=== AIM OF THE TASK ===
Skip pictures in the listing below; copy exactly the lines from the one with "the Secretary General" through the one with "guest posts that", inclusive.

=== DATA PROVIDED ===
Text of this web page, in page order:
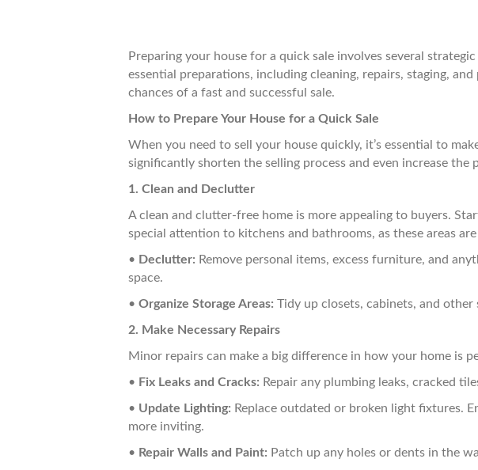
Preparing your house for a quick sale involves several
essential preparations, including cleaning, repairs, staging,
chances of a fast and successful sale.
How to Prepare Your House for a Quick Sale
When you need to sell your house quickly, it’s essential to
significantly shorten the selling process and even increase
1. Clean and Declutter
A clean and clutter-free home is more appealing to buyers.
special attention to kitchens and bathrooms, as these areas
• Declutter: Remove personal items, excess furniture, and
space.
• Organize Storage Areas: Tidy up closets, cabinets, and other
2. Make Necessary Repairs
Minor repairs can make a big difference in how your home is
• Fix Leaks and Cracks: Repair any plumbing leaks, cracked
• Update Lighting: Replace outdated or broken light fixtures.
more inviting.
• Repair Walls and Paint: Patch up any holes or dents in the
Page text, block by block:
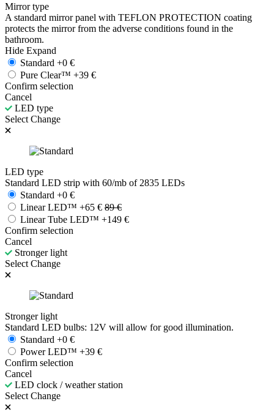
Mirror type
A standard mirror panel with TEFLON PROTECTION coating
protects the mirror from the adverse conditions found in the
bathroom.
Hide Expand
Standard +0 €
Pure Clear™ +39 €
Confirm selection
Cancel
LED type
Select Change
LED type
Standard LED strip with 60/mb of 2835 LEDs
Standard +0 €
Linear LED™ +65 € 89€
Linear Tube LED™ +149 €
Confirm selection
Cancel
Stronger light
Select Change
Stronger light
Standard LED bulbs: 12V will allow for good illumination.
Standard +0 €
Power LED™ +39 €
Confirm selection
Cancel
LED clock / weather station
Select Change
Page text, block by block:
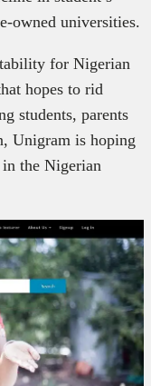
owned universities.
for Nigerian
hopes to rid
students, parents
Unigram is hoping
the Nigerian
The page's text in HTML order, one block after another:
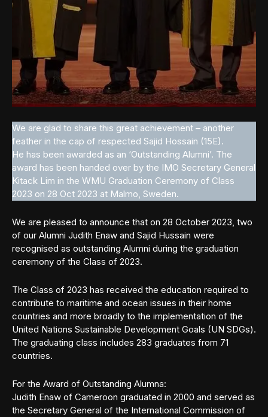
We are glad to share this great achievement – another
feather in the cap of respected Sajid Hossain (15E).
He has been awarded as an ‘Outstanding Alumni’. The
award has been handed over by the IMO Secretary General
Kitack Lim in the WMU Graduation Ceremony of Class
2023 on 28 Oct 2023 at Malmo, Sweden.
We are pleased to announce that on 28 October 2023, two
of our Alumni Judith Enaw and Sajid Hussain were
recognised as outstanding Alumni during the graduation
ceremony of the Class of 2023.
The Class of 2023 has received the education required to
contribute to maritime and ocean issues in their home
countries and more broadly to the implementation of the
United Nations Sustainable Development Goals (UN SDGs).
The graduating class includes 283 graduates from 71
countries.
For the Award of Outstanding Alumna:
Judith Enaw of Cameroon graduated in 2000 and served as
the Secretary General of the International Commission of
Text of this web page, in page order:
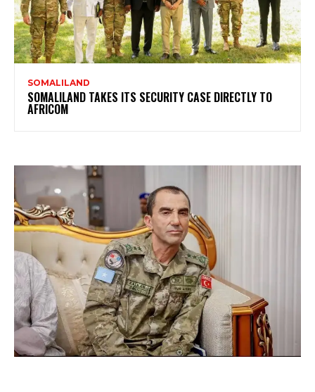
SOMALILAND
SOMALILAND TAKES ITS SECURITY CASE DIRECTLY TO
AFRICOM
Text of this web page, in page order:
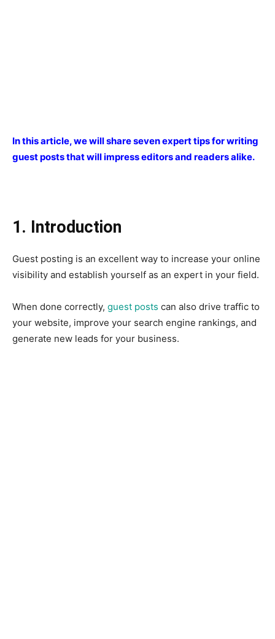
In this article, we will share seven expert tips for writing
guest posts that will impress editors and readers alike.
1. Introduction
Guest posting is an excellent way to increase your online
visibility and establish yourself as an expert in your field.
When done correctly, guest posts can also drive traffic to
your website, improve your search engine rankings, and
generate new leads for your business.
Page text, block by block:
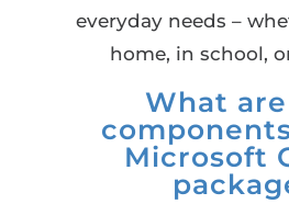
everyday needs –
home, in school,
What
Microsoft
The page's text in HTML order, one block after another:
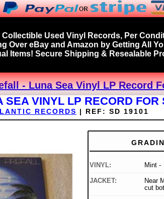
Used Vinyl Records, Per
Over eBay and Amazon by Getting All
Items! Secure Shipping & Resealable
- Luna Sea Vinyl LP Record
SEA VINYL LP RECORD FOR
RECORDS | REF: SD 19101
VINYL: Mint -
JACKET:
Near
cut
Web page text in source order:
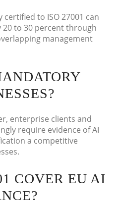
to ISO 27001 can
20 to 30 percent through
management
enterprise clients and
require evidence of AI
a competitive
COVER EU AI
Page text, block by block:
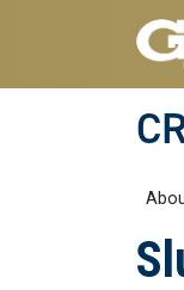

=== TASK RESULT ===
the Secretary General of the International Commission of
Text of this web page, in page order:
SOMALILAND
SOMALILAND TAKES ITS SECURITY CASE DIRECTLY TO
AFRICOM
Text of this web page, in page order:
In this article, we will share seven expert tips for writing
guest posts that will impress editors and readers alike.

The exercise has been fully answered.